Trace the history of Apache Flink from the Stratosphere project to incubator project, showing evolution from a Java API to a platform for batch, stream, graph processing, and machine learning.
Discover Apache Flink's high-performance, low-latency features: exactly-once stateful computation, flexible time and session windows, fault-tolerant distributed snapshots, and memory-efficient stream and batch data processing.
Explore how Flink's job managers coordinate task execution, scheduling, and fault-tolerant checkpoints with the Akka actor system enabling leader election and communication with task managers.
Explore how task managers serve as worker nodes that execute tasks in the JVM, allocate memory per task slot, balance parallelism across slots, and share TCP connections and heartbeat messages.

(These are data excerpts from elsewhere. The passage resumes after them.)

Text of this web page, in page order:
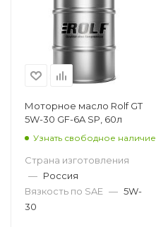
Моторное масло Rolf GT
5W-30 GF-6A SP, 60л
Узнать свободное наличие
Страна изготовления
— Россия
Вязкость по SAE — 5W-
30
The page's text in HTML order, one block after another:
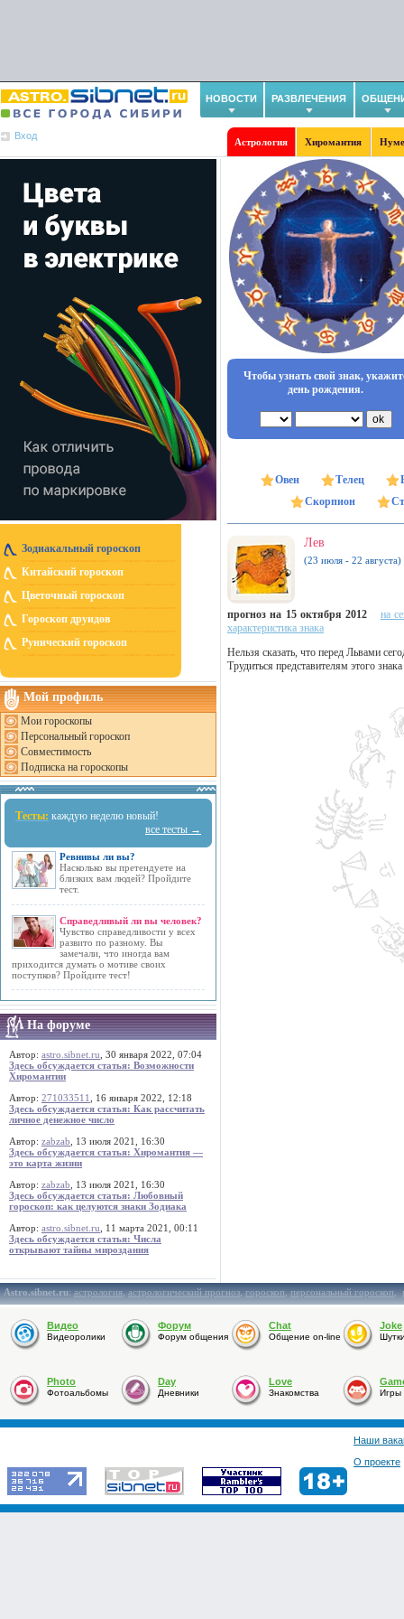
НОВОСТИ РАЗВЛЕЧЕНИЯ
Вход
Астрология Хиромантия
Зодиакальный гороскоп
Китайский гороскоп
Цветочный гороскоп
Гороскоп друидов
Рунический гороскоп
Мой профиль
Мои гороскопы
Персональный гороскоп
Совместимость
Подписка на гороскопы
Тесты: каждую неделю новый!
все тесты →
Ревнивы ли вы?
Насколько вы претендуете на
близких вам людей? Пройдите
тест.
Справедливый ли вы человек?
Чувство справедливости у всех
развито по разному. Вы
замечали, что иногда вам
приходится думать о мотиве своих
поступков? Пройдите тест!
На форуме
Автор: astro.sibnet.ru , 30 января 2022, 07:04
Здесь обсуждается статья: Возможности
Хиромантии
Автор: 271033511
, 16 января 2022, 12:18
Здесь обсуждается статья: Как рассчитать
личное денежное число
Автор: zabzab , 13 июля 2021, 16:30
Здесь обсуждается статья: Хиромантия —
это карта жизни
Автор: zabzab , 13 июля 2021, 16:30
Здесь обсуждается статья: Любовный
гороскоп: как целуются знаки Зодиака
Автор: astro.sibnet.ru , 11 марта 2021, 00:11
Здесь обсуждается статья: Числа
открывают тайны мироздания
Чтобы узнать свой знак,
день рождения.
Овен Телец
Скорпион
Лев
(23 июля - 22 августа)
прогноз на 15 октября 2012
на
характеристика знака
Нельзя сказать, что перед Львами
Трудиться представителям этого
Astro.sibnet.ru:астрология,астрологический прогноз,гороскоп,персональный гороскоп,
Видео
Видеоролики
Форум
Форум общения
Chat
Общение on-line
Joke
Photo
Фотоальбомы
Day
Дневники
Love
Знакомства Игры
Наши
О проекте
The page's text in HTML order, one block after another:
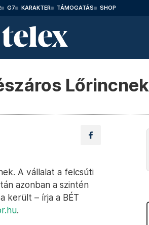
G7 KARAKTER TÁMOGATÁS SHOP
Lőrincnek
A vállalat a felcsúti
azonban a szintén
került – írja a BÉT
.
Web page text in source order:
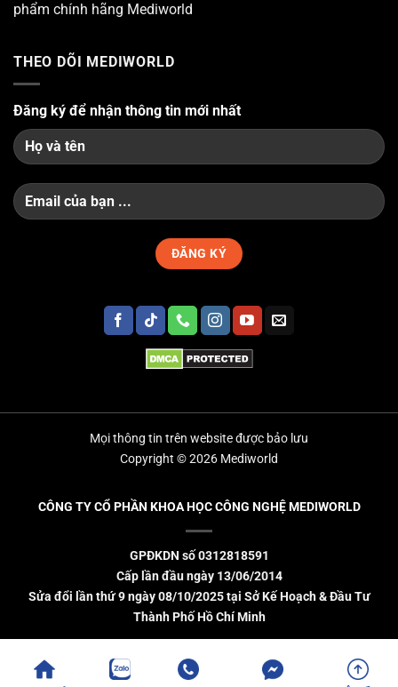
phẩm chính hãng Mediworld
THEO DÕI MEDIWORLD
Đăng ký để nhận thông tin mới nhất
Mọi thông tin trên website được bảo lưu
Copyright © 2026 Mediworld
CÔNG TY CỔ PHẦN KHOA HỌC CÔNG NGHỆ MEDIWORLD
GPĐKDN số 0312818591
Cấp lần đầu ngày 13/06/2014
Sửa đổi lần thứ 9 ngày 08/10/2025 tại Sở Kế Hoạch & Đầu Tư
Thành Phố Hồ Chí Minh

Apache Flink is an open source, native analytic database for Apache Hadoop. It is shipped by vendors such as Cloudera, MapR, Oracle, and Amazon. The examples provided in this course have been developing using Cloudera Apache Flink. This course is intended for those who want to learn Apache Flink.

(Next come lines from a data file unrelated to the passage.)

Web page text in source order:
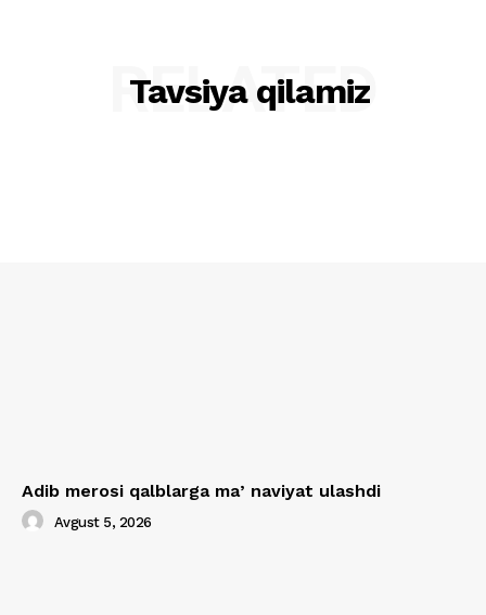
Tavsiya qilamiz
RELATED
Adib merosi qalblarga maʼnaviyat ulashdi
Avgust 5, 2026
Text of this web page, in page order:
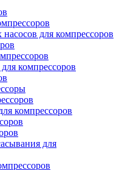
для компрессоров
компрессоров
компрессоров
для
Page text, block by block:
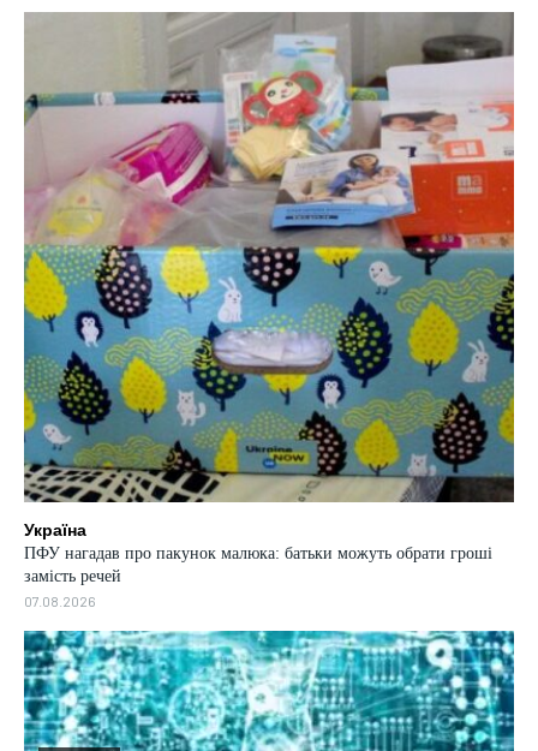
Україна
ПФУ нагадав про пакунок малюка: батьки можуть обрати гроші
замість речей
07.08.2026
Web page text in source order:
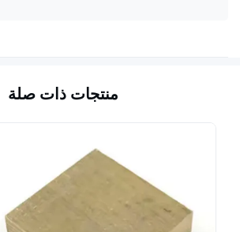
منتجات ذات صلة
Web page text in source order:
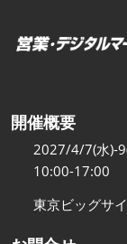
開催概要
2027/4/7(水)-
10:00-17:00
東京ビッグサ
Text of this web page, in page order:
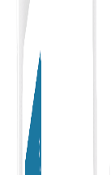
Link Budget oder
Die einfache
mit Ihrer
und
effiziente
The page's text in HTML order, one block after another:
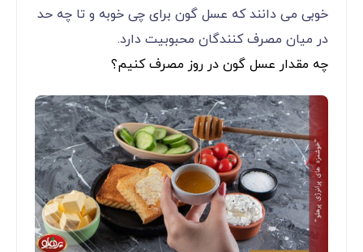
خوبی می دانند که عسل گون برای چی خوبه و تا چه حد
در میان مصرف کنندگان محبوبیت دارد.
چه مقدار عسل گون در روز مصرف کنیم؟
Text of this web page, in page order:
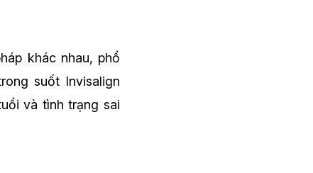
khác nhau, phổ
suốt Invisalign
và tình trạng sai
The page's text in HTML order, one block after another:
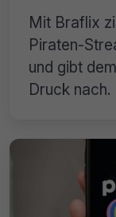
Mit Braflix
Piraten-
und gibt
Druck nach.
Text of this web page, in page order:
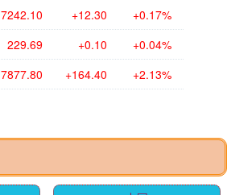
7242.10 +12.30 +0.17%
229.69 +0.10 +0.04%
7877.80 +164.40 +2.13%
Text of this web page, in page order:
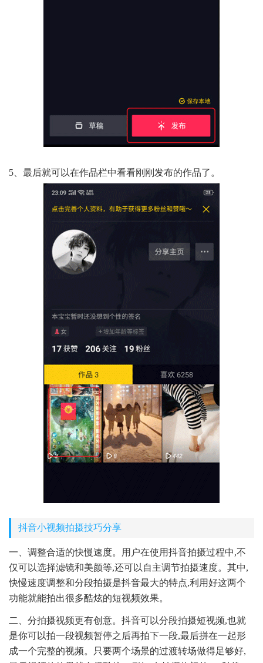
5、最后就可以在作品栏中看看刚刚发布的作品了。
抖音小视频拍摄技巧分享
一、调整合适的快慢速度。用户在使用抖音拍摄过程中,不
仅可以选择滤镜和美颜等,还可以自主调节拍摄速度。其中,
快慢速度调整和分段拍摄是抖音最大的特点,利用好这两个
功能就能拍出很多酷炫的短视频效果。
二、分拍摄视频更有创意。抖音可以分段拍摄短视频,也就
是你可以拍一段视频暂停之后再拍下一段,最后拼在一起形
成一个完整的视频。只要两个场景的过渡转场做得足够好,
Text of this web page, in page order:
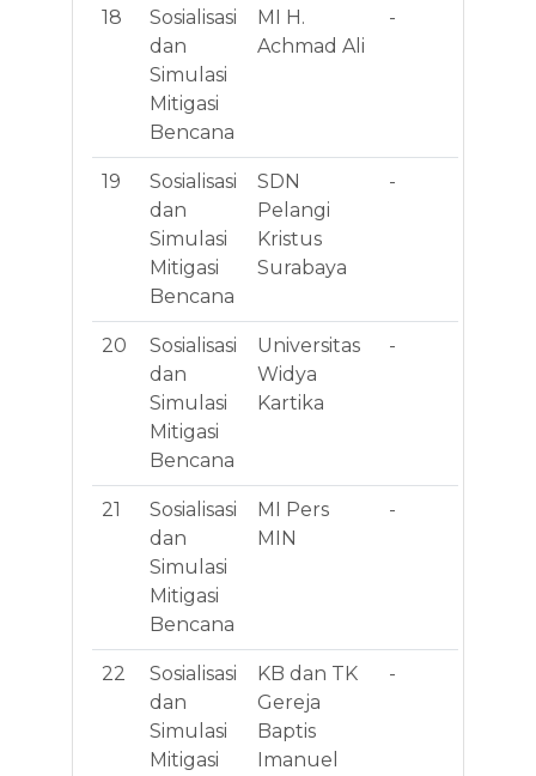
18
Sosialisasi
dan
Simulasi
Mitigasi
Bencana
MI H.
Achmad Ali
-
19
Sosialisasi
dan
Simulasi
Mitigasi
Bencana
SDN
Pelangi
Kristus
Surabaya
-
20
Sosialisasi
dan
Simulasi
Mitigasi
Bencana
Universitas
Widya
Kartika
-
21
Sosialisasi
dan
Simulasi
Mitigasi
Bencana
MI Pers
MIN
-
22
Sosialisasi
dan
Simulasi
Mitigasi
KB dan TK
Gereja
Baptis
Imanuel
-
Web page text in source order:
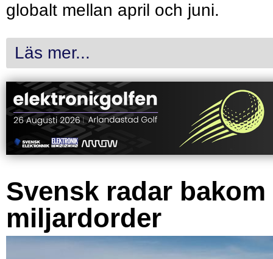
globalt mellan april och juni.
Läs mer...
Svensk radar bakom
miljardorder

Apache Flink is used to process huge volumes of data at lightning-fast speed using traditional SQL knowledge.
To make the most of this course, you should have a good understanding of the basics of Hadoop and HDFS commands. It is also recommended to have a basic knowledge of SQL before going through this course.

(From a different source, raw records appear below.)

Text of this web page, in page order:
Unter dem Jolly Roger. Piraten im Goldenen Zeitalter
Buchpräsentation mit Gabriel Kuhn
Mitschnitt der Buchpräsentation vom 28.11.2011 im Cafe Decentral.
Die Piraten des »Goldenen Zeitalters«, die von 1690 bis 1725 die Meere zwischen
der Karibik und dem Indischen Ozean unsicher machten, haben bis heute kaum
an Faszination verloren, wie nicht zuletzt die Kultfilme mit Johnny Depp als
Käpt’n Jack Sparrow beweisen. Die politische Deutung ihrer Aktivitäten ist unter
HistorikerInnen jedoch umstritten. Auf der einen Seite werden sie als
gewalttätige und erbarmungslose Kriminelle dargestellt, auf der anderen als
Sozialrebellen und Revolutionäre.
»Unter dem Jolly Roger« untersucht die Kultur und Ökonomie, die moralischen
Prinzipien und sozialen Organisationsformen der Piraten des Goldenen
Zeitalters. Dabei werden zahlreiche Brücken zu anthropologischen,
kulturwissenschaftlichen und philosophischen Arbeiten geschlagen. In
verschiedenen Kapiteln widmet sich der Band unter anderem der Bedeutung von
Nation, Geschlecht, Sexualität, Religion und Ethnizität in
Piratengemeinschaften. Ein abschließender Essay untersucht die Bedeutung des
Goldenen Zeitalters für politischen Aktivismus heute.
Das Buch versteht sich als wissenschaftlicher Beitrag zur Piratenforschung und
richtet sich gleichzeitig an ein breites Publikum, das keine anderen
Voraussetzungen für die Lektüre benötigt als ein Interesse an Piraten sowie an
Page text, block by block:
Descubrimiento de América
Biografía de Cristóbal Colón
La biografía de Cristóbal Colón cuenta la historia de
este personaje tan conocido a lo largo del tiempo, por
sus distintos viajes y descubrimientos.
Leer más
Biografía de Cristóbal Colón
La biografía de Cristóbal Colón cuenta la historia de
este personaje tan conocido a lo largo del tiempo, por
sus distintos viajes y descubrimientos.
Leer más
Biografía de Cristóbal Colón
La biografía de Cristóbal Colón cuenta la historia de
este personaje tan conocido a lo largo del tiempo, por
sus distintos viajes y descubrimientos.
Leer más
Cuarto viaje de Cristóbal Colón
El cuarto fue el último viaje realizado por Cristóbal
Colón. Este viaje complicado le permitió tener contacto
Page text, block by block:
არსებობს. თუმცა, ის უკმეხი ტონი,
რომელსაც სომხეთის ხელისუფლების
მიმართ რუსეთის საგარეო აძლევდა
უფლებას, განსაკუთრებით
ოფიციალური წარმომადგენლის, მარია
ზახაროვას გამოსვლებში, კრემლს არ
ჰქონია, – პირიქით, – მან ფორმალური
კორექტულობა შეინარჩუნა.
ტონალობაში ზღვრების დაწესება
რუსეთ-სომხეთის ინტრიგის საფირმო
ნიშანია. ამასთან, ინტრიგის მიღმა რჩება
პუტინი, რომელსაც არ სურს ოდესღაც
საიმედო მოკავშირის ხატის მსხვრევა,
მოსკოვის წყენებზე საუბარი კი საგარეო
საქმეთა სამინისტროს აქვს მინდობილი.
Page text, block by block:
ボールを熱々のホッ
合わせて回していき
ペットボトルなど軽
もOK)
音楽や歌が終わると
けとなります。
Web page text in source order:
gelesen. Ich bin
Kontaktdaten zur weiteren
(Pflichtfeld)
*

Apache Flink is the next generation Big Data tool also known as 4G of Big Data.
It is the true stream processing framework (doesn’t cut stream into micro-batches).
Flink’s kernel (core) is a streaming runtime which also provides distributed processing, fault tolerance, etc.
Flink processes events at a consistently high speed with low latency.
It processes the data at lightning fast speed.
It is the large-scale data processing framework which can process data generated at very high velocity.
Flink is an alternative to MapReduce, it processes data more than 100 times faster than MapReduce. It is independent of Hadoop but it can use HDFS to read, write, store, process the data. Flink does not provide its own data storage system. It takes data from distributed storage.